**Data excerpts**
--- --- ---

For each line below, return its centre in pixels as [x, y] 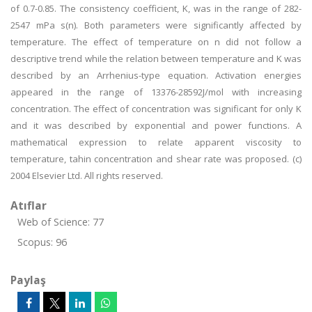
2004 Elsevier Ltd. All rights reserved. [87, 175]
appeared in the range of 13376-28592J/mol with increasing [156, 92]
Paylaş [28, 280]
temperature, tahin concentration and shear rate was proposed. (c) [156, 159]
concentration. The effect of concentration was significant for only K [156, 109]
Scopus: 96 [42, 242]
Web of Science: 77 [61, 222]
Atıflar [29, 205]
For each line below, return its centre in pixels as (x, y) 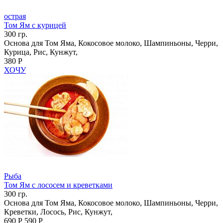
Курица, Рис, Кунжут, (41, 52)
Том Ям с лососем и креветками (58, 185)
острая (15, 16)
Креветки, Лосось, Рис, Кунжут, (58, 212)
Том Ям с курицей (35, 25)
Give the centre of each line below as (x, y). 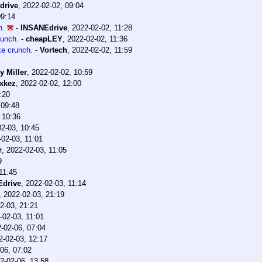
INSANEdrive (44, 27)
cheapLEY (44, 39)
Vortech (54, 50)
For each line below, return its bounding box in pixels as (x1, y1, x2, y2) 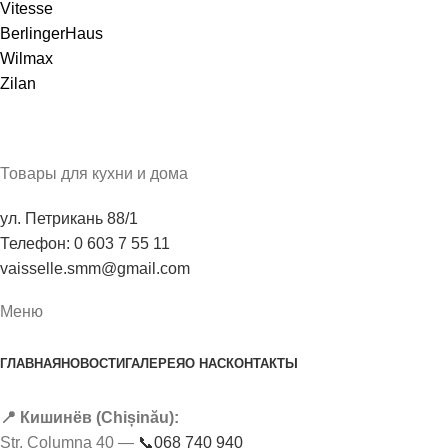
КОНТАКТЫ (226, 356, 298, 372)
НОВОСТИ (61, 356, 125, 372)
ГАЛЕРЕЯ (125, 356, 185, 372)
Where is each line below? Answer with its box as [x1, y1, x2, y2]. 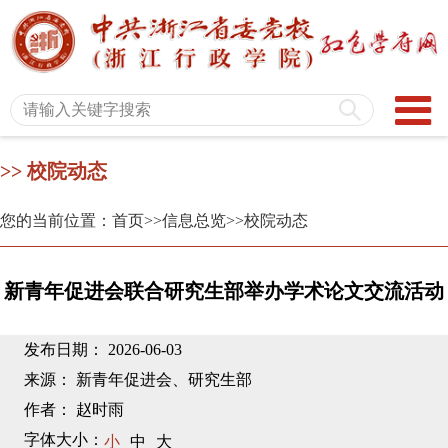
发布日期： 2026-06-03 [24, 341, 182, 359]
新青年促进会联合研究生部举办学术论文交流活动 [4, 280, 444, 303]
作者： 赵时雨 [24, 401, 124, 419]
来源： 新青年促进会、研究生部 [24, 371, 252, 389]
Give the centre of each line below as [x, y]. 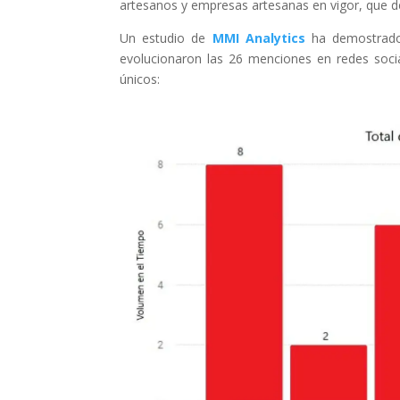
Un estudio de [166, 37]
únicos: [140, 79]
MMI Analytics [258, 37]
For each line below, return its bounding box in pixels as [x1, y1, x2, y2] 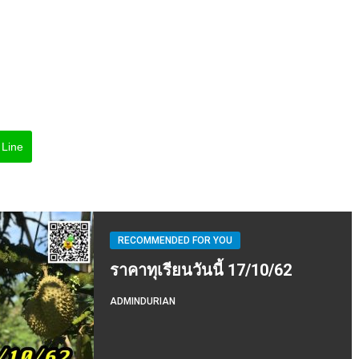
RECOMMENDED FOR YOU [118, 234, 232, 246]
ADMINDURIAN [110, 295, 175, 307]
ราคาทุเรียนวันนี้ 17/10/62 [110, 260, 292, 280]
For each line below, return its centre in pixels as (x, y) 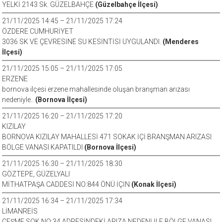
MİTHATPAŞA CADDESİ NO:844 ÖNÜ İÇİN (67, 184)
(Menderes (181, 42)
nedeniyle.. (19, 100)
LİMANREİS (20, 211)
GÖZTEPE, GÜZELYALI (36, 174)
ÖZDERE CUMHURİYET (38, 31)
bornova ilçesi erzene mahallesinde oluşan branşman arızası (96, 89)
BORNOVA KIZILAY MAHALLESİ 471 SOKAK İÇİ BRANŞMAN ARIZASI (107, 137)

--- --- ---

**EXERCISE REQUIREMENTS**
Please copy the line holding "nedeniyle.. (19, 100)" and all lines after it to the end of the records, exactly, and nothing else.

**SOLUTION**
nedeniyle.. (19, 100)
LİMANREİS (20, 211)
GÖZTEPE, GÜZELYALI (36, 174)
ÖZDERE CUMHURİYET (38, 31)
bornova ilçesi erzene mahallesinde oluşan branşman arızası (96, 89)
BORNOVA KIZILAY MAHALLESİ 471 SOKAK İÇİ BRANŞMAN ARIZASI (107, 137)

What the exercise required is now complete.